■ Directions: Go to the line in the entries below that holds "The page's text" and repeat exactly from there through the line that holds "Page text, block", inclusive.

** Opening Entries shown block **

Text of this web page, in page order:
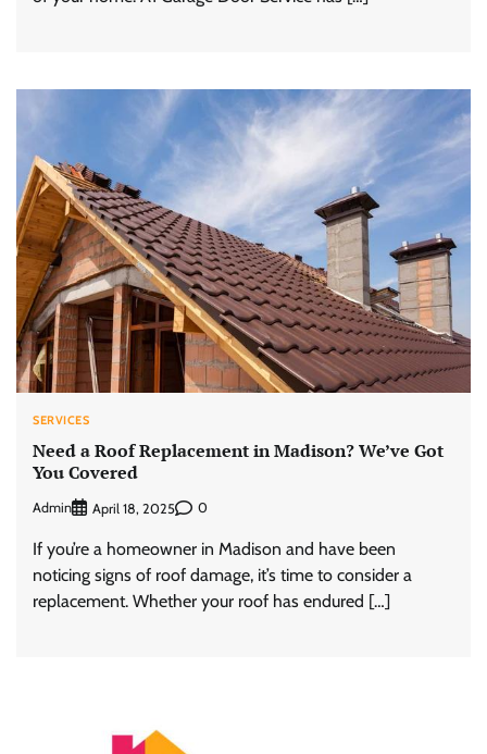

** Closing Entries shown block **
** Opening Entries shown block **

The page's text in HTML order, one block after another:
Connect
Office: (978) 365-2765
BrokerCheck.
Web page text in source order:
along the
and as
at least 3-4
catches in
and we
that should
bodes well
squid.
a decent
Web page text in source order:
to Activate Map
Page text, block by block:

** Closing Entries shown block **

■ Exercise output:
The page's text in HTML order, one block after another:
Connect
Office: (978) 365-2765
BrokerCheck.
Web page text in source order:
along the
and as
at least 3-4
catches in
and we
that should
bodes well
squid.
a decent
Web page text in source order:
to Activate Map
Page text, block by block:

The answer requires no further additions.